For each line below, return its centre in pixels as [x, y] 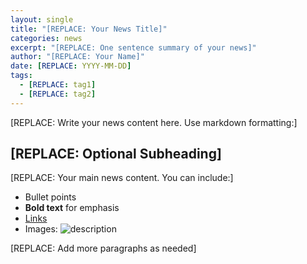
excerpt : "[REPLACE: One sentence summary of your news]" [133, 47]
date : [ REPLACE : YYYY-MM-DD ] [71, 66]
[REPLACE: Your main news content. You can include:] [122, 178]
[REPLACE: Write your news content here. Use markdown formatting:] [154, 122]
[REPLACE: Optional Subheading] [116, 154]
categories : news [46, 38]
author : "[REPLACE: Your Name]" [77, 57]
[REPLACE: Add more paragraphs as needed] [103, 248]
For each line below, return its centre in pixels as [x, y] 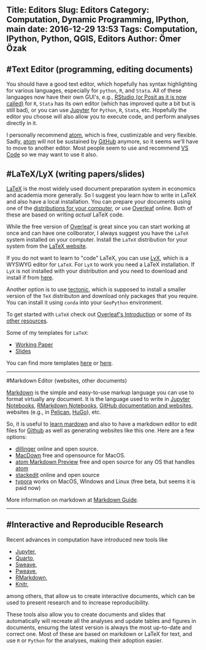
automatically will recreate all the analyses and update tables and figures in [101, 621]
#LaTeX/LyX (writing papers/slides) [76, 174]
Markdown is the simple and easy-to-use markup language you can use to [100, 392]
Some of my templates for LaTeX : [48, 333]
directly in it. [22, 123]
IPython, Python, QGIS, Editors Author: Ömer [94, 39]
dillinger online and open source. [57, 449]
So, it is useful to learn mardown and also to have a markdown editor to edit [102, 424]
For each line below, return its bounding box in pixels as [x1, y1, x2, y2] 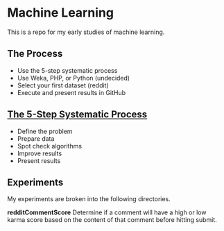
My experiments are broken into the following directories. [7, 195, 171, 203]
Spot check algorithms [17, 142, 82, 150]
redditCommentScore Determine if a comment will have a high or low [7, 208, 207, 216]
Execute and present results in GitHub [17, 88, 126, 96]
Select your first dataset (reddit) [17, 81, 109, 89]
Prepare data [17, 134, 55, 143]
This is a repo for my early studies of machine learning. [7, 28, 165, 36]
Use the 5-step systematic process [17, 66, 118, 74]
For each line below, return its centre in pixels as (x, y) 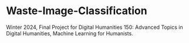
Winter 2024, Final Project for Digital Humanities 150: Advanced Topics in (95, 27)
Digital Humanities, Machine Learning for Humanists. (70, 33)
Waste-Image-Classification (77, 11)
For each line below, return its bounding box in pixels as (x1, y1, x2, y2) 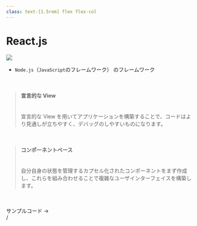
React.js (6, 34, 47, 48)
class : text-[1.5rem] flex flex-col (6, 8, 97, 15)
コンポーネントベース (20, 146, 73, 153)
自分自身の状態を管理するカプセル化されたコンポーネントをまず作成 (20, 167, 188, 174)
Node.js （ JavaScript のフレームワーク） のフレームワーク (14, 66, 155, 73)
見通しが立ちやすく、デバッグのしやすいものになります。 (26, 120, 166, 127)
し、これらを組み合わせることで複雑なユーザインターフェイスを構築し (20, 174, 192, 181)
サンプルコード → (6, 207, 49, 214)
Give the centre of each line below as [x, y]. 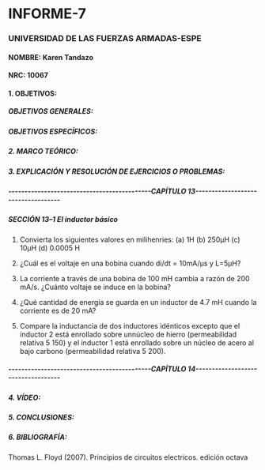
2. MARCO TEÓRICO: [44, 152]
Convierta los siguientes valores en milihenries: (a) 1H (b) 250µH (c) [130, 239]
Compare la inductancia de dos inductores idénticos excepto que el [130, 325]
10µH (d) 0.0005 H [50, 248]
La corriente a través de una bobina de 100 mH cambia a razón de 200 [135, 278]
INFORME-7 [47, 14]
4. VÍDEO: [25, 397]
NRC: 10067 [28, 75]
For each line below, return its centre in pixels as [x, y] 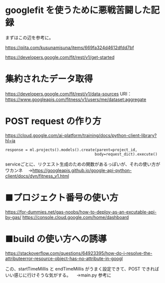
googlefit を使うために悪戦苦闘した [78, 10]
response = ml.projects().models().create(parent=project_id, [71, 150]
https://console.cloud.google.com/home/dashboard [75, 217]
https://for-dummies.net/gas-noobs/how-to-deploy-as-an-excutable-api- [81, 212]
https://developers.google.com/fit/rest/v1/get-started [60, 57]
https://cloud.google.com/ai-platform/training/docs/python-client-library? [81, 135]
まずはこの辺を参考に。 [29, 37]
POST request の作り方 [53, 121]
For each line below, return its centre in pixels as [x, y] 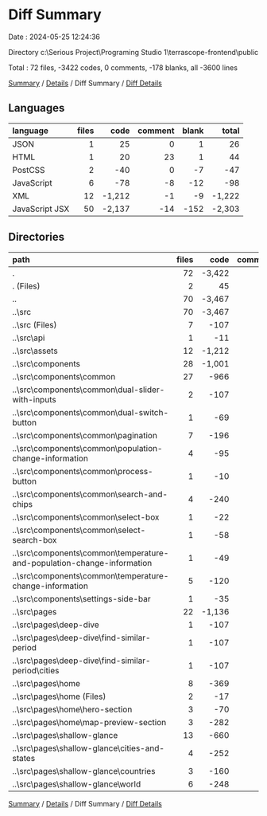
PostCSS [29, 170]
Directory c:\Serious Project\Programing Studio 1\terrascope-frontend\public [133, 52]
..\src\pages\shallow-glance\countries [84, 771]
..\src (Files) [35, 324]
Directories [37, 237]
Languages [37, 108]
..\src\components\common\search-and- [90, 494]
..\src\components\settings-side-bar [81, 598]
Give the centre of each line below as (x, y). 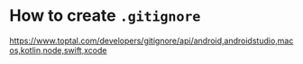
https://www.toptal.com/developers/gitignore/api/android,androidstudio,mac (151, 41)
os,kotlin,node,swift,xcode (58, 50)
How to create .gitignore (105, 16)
_ _ _ _ _ _ _
### DIRECTIONS
Your task is to copy each line of the material that contains the word "news".

### EXERCISE ANSWER
excerpt : "[REPLACE: One sentence summary of your news]" [133, 47]
[REPLACE: Your main news content. You can include:] [122, 178]
[REPLACE: Write your news content here. Use markdown formatting:] [154, 122]
categories : news [46, 38]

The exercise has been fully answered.